You are viewing a plain text version of this content. The canonical link for it is here.
Posted to user@flink.apache.org by Christophe Jolif <cj...@gmail.com> on 2018/01/05 16:51:22 UTC

"keyed" aggregation

Hi all,

I'm sourcing from a Kafka topic, using the key of the Kafka message to key
the stream, then doing some aggregation on the keyed stream.

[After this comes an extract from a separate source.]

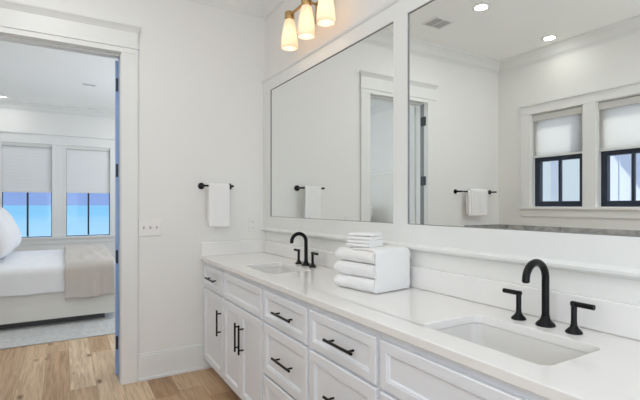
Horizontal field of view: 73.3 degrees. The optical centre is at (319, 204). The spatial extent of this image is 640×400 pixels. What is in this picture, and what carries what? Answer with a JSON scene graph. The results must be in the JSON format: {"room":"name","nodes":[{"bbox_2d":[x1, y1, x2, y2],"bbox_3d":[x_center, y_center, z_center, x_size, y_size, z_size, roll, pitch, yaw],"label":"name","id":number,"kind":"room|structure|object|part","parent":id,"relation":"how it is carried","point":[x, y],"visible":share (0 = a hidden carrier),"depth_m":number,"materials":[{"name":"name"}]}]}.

Now I want to sink back to a different Kafka topic but re-using the same
key. The thing is that my aggregation "lost" the key. Obviously I can make
sure my aggregation function keeps the key, but I find that a bit strange
as it does not relate to aggregation.

Is there a best practice in that domain? How should the key be carried when
moving from a kafka source to sink but doing some aggregation along the way?

Thanks,
-- 
Christophe

Re: "keyed" aggregation

Posted by Till Rohrmann <tr...@apache.org>.
Hi Christophe,

if you don't have a way to recompute the key from the aggregation result,
then you have to write an aggregation function which explicitly keeps it
(e.g. a tuple value where the first entry is the key and the second the
aggregate value).

Cheers,
Till

On Fri, Jan 5, 2018 at 5:51 PM, Christophe Jolif <cj...@gmail.com> wrote:

> Hi all,
>
> I'm sourcing from a Kafka topic, using the key of the Kafka message to key
> the stream, then doing some aggregation on the keyed stream.
>
> Now I want to sink back to a different Kafka topic but re-using the same
> key. The thing is that my aggregation "lost" the key. Obviously I can make
> sure my aggregation function keeps the key, but I find that a bit strange
> as it does not relate to aggregation.
>
> Is there a best practice in that domain? How should the key be carried
> when moving from a kafka source to sink but doing some aggregation along
> the way?
>
> Thanks,
> --
> Christophe
>